What is required: Copy each line of the entries beneath that contains the word "Methode".

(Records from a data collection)
****************************************

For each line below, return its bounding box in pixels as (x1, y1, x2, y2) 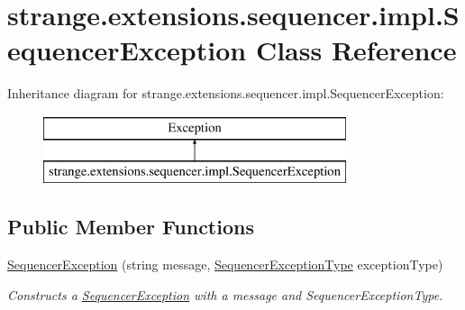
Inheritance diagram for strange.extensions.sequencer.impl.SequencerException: (7, 84, 444, 103)
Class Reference (255, 32, 457, 68)
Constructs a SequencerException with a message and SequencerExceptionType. (7, 285, 443, 304)
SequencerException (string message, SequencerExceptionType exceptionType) (7, 255, 443, 274)
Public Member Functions (7, 213, 254, 241)
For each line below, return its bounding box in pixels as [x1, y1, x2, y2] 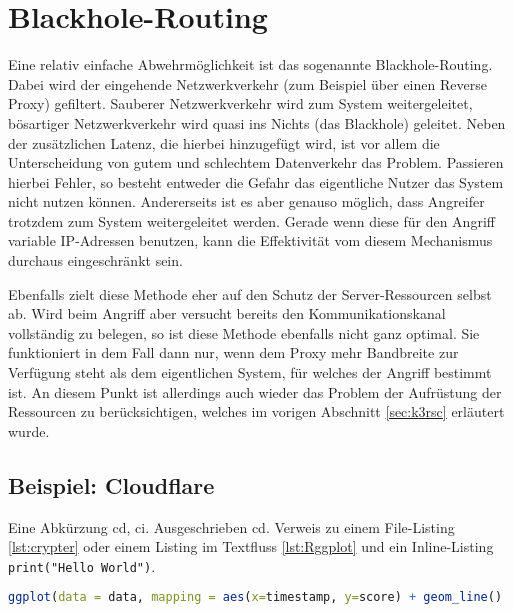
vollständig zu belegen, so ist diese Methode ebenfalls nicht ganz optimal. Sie [8, 322, 480, 343]
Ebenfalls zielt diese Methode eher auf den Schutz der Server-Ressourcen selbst [8, 283, 492, 304]
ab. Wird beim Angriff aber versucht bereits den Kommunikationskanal [8, 303, 446, 324]
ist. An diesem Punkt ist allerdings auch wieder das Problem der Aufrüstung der [8, 381, 502, 402]
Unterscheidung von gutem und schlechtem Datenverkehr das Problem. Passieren [8, 152, 504, 173]
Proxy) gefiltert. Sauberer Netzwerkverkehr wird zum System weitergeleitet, [8, 93, 473, 114]
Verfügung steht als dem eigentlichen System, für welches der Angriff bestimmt [8, 362, 492, 383]
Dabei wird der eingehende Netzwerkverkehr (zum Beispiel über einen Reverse [8, 73, 487, 94]
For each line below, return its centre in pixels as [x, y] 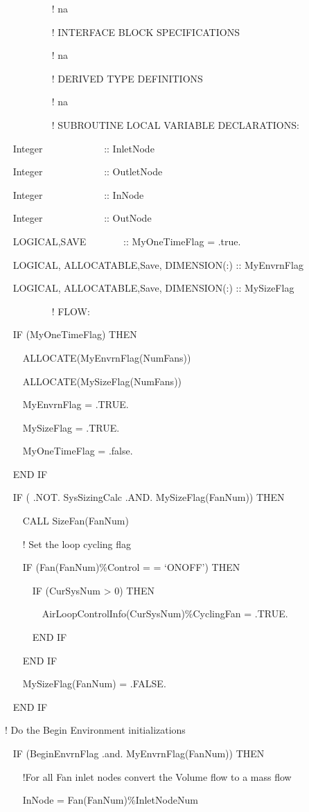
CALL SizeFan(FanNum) [76, 521]
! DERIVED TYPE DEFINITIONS [127, 78]
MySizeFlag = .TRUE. [71, 427]
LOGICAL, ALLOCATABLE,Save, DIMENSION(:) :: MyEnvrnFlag [158, 264]
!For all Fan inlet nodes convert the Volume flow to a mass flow [157, 776]
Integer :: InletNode [83, 148]
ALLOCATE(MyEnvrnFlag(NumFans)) [107, 357]
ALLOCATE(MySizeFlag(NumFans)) [102, 381]
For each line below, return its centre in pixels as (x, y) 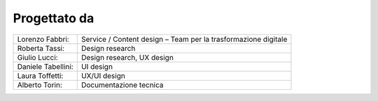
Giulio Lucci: (38, 57)
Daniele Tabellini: (45, 66)
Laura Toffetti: (40, 75)
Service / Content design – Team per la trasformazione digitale (184, 39)
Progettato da (54, 18)
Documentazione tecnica (122, 85)
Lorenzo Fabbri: (43, 39)
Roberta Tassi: (41, 48)
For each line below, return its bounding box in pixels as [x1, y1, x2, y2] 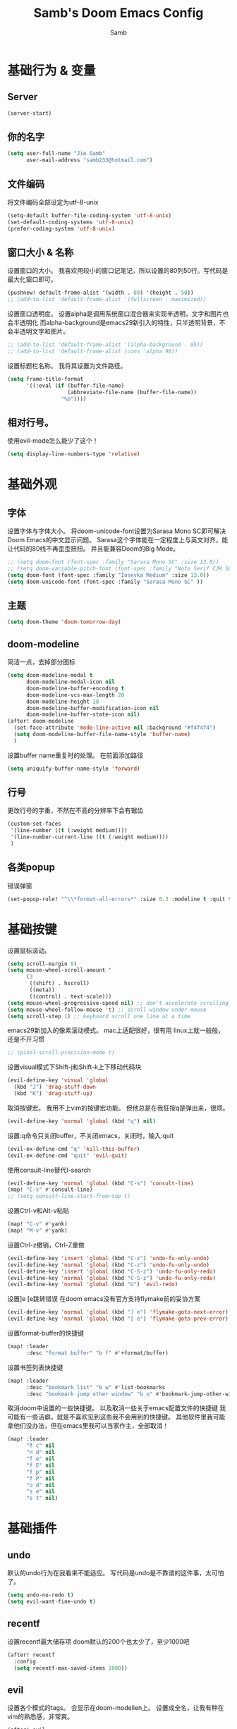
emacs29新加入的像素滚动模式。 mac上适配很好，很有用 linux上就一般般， [7, 1026, 224, 1034]
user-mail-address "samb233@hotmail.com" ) [25, 157, 153, 164]
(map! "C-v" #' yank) [7, 1221, 68, 1228]
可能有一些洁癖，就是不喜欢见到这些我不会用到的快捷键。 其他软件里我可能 [7, 1412, 226, 1422]
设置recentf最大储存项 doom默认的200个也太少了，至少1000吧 [7, 1637, 190, 1646]
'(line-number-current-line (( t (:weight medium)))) [10, 833, 169, 841]
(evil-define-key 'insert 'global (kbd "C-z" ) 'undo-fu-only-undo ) [7, 1254, 210, 1261]
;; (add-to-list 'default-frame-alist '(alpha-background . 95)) [7, 341, 203, 348]
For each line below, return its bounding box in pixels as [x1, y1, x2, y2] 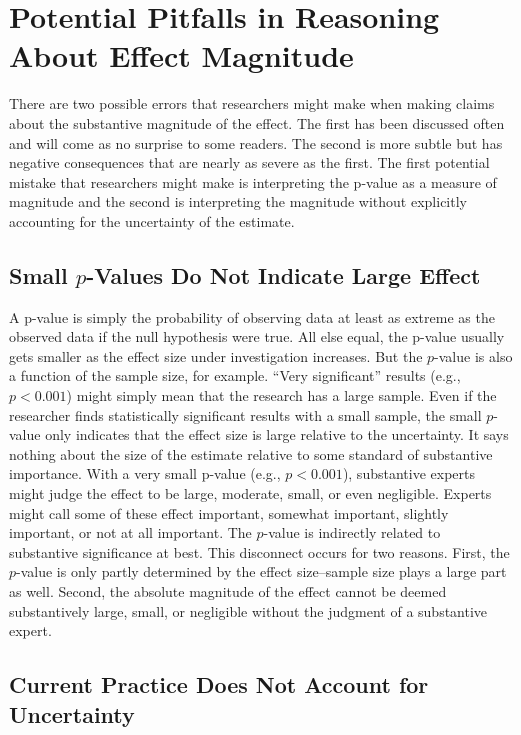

****************************************

Expected answer:
vollständig zu belegen, so ist diese Methode ebenfalls nicht ganz optimal. Sie [8, 322, 480, 343]
Ebenfalls zielt diese Methode eher auf den Schutz der Server-Ressourcen selbst [8, 283, 492, 304]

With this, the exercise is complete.